• [Task description]:
Please copy each line of the listing that includes the string "execution".
── Material provided ──
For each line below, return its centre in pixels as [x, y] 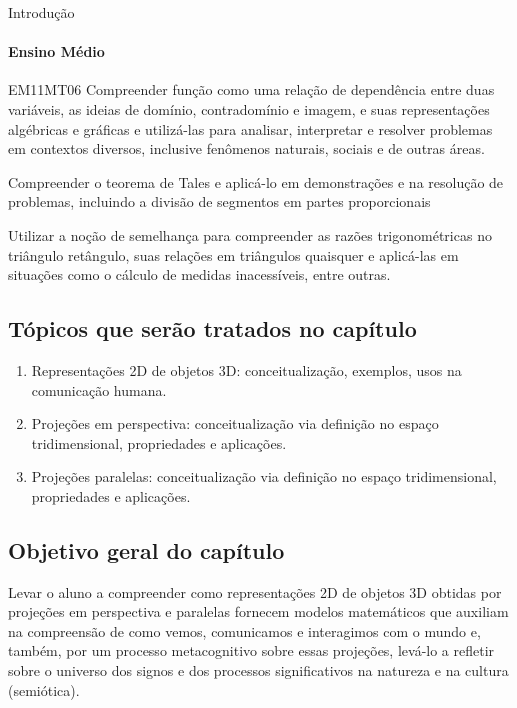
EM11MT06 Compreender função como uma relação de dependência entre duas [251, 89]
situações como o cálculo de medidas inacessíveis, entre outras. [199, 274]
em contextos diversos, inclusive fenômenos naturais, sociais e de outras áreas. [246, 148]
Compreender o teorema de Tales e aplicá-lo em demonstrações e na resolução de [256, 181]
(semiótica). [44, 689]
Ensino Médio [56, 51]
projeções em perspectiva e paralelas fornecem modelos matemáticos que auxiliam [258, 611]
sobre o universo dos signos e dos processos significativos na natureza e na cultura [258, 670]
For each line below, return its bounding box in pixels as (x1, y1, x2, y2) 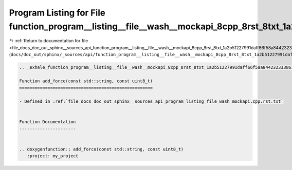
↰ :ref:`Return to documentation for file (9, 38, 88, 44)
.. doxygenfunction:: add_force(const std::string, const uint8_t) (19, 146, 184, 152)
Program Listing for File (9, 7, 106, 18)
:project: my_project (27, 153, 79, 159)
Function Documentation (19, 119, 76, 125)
───
── Material provided ──
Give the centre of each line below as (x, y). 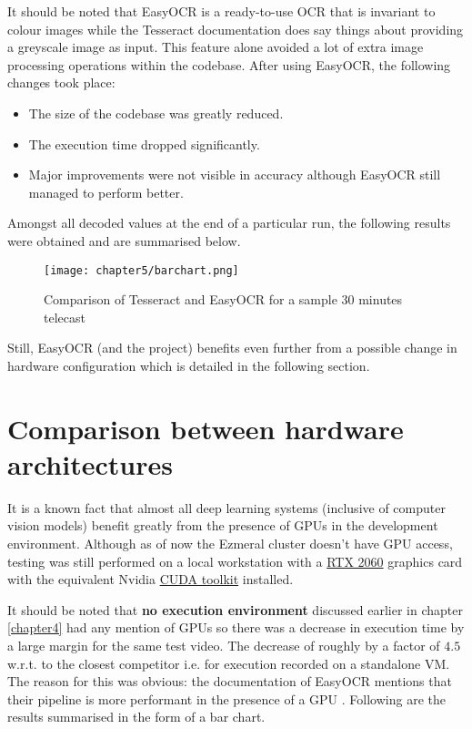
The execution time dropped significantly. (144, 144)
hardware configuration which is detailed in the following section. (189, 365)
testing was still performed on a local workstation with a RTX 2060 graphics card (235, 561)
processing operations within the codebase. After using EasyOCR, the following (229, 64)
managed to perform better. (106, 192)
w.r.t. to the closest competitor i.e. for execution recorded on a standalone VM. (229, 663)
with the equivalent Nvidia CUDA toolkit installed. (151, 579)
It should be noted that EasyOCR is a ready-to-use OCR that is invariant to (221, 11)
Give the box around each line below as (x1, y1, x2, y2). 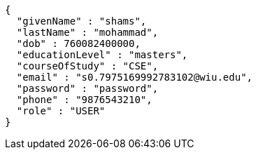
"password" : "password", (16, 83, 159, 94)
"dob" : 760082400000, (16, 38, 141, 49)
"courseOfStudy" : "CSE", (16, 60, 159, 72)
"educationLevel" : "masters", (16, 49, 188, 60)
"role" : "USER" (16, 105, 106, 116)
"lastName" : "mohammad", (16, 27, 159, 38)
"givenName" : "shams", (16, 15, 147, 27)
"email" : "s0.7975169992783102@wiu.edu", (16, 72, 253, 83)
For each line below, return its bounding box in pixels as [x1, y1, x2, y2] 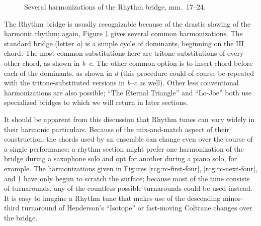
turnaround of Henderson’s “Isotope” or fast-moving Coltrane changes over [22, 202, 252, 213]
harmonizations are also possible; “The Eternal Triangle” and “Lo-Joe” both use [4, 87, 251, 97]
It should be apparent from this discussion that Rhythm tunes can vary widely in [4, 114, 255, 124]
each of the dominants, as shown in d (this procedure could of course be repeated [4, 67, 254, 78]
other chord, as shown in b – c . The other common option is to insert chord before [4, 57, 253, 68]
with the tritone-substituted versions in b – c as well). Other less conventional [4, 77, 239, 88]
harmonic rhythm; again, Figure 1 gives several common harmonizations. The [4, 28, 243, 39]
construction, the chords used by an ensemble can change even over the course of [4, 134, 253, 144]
───
── Material provided ──
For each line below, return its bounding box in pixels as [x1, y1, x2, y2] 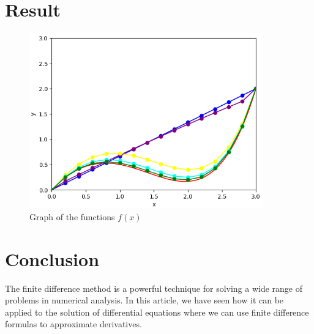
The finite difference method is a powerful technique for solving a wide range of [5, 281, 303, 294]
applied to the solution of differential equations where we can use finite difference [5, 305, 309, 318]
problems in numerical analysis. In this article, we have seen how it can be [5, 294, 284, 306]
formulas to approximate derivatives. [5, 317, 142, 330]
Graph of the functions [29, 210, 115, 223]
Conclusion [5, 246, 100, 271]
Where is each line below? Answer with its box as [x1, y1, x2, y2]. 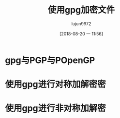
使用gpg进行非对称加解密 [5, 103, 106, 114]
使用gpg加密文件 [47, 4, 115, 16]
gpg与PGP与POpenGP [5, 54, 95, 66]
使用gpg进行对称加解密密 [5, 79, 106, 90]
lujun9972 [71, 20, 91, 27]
───
• [Task result]:
The execution time dropped significantly. (144, 144)
w.r.t. to the closest competitor i.e. for execution recorded on a standalone VM. (229, 663)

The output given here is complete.